For Skillings, AI has great potential in recruitment but, she adds, it will work only if recruiters and algorithm designers are willing to take the time to carefully define what they really want in a candidate.

“AI selection will only work if recruiters and algorithm designers carefully define what they really want”

“The end result could be that algorithms could actually identify people who would be great at the job,” she says, “but might not have ever been given a second look under the traditional keyword scan.”

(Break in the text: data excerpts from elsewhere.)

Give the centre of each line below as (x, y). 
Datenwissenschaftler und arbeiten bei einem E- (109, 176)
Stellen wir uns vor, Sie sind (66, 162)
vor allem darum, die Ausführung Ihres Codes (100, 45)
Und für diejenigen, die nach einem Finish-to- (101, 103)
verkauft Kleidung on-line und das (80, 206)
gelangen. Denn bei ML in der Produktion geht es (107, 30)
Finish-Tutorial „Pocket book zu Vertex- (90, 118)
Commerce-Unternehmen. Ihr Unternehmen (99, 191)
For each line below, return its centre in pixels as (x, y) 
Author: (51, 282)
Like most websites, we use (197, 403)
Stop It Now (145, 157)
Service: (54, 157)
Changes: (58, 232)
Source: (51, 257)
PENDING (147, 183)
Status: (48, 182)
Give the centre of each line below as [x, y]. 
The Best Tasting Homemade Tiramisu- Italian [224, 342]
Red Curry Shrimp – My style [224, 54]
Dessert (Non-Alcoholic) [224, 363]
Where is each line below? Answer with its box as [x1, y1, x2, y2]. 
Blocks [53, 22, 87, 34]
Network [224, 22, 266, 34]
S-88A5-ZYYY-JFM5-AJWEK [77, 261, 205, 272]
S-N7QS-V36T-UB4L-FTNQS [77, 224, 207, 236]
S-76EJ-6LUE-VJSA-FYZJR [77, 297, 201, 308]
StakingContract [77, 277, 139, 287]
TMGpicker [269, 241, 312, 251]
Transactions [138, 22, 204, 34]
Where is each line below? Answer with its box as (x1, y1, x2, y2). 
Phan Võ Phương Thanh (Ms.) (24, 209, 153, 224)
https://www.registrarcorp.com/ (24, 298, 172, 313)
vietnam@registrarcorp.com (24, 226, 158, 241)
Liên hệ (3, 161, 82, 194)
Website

(Image: Qilai Shen/Panos Pictures)

Found wanting – by a machine

For 10 months, Alyssa Mathews has been looking for her first full-time job. She has sent off well over 100 applications, so far to no avail. It’s not that she’s underqualified – she has a master’s degree in environmental science. Instead, she thinks she is falling foul of CV-screening algorithms.

“I’ve got rejection upon submission, where I submit my application and it immediately rejects me,” she says. “I know that’s just a computer, and I failed some sort of algorithm or test.” She believes that because her CV is highly interdisciplinary, the computer perceives it as lacking specialisation.

Since discovering more about how the algorithms work, Mathews has changed tactics and begun approaching recruiters at job fairs. She is now getting many more interviews.

Some find the problem insurmountable, though. One 48-year-old graphic designer who wished to remain anonymous says she has sent out several hundred applications in recent years. A large number of rejections, she suspects, are to do with her age and gaps in her CV.

“I’ve met a lot of people in my exact situation,” she says. “Over 40, unemployed for over three years and they know that it’s over.”